**** LISTED ENTRIES
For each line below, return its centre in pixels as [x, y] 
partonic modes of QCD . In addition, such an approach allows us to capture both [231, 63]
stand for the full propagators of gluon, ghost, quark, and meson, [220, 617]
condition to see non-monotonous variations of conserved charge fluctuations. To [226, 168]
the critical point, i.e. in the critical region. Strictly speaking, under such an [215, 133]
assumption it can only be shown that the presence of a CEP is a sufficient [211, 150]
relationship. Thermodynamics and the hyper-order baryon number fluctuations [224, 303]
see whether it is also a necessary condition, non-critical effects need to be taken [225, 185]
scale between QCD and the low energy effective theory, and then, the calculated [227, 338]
********
**** LISTED ENTRIES
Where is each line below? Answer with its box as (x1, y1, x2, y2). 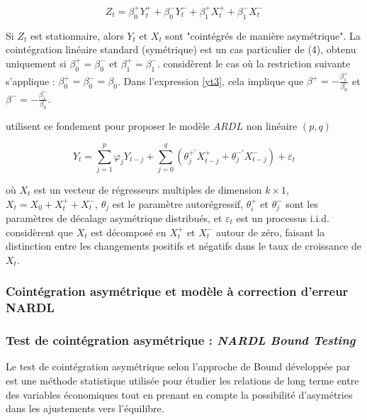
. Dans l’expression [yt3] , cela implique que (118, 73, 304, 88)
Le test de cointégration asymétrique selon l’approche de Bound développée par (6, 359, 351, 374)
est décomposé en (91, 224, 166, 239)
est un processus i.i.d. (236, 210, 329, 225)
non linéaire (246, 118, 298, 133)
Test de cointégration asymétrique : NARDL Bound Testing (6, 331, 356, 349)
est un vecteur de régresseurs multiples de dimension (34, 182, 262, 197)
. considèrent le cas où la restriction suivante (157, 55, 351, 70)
********
__YOUR ASSIGNMENT__:
From the entries above, restate word for word the lines from the line containing "stand for the" to the line containing "scale between QCD", both ends included, and nothing more.

__RESULT FOR THIS TASK__:
stand for the full propagators of gluon, ghost, quark, and meson, [220, 617]
condition to see non-monotonous variations of conserved charge fluctuations. To [226, 168]
the critical point, i.e. in the critical region. Strictly speaking, under such an [215, 133]
assumption it can only be shown that the presence of a CEP is a sufficient [211, 150]
relationship. Thermodynamics and the hyper-order baryon number fluctuations [224, 303]
see whether it is also a necessary condition, non-critical effects need to be taken [225, 185]
scale between QCD and the low energy effective theory, and then, the calculated [227, 338]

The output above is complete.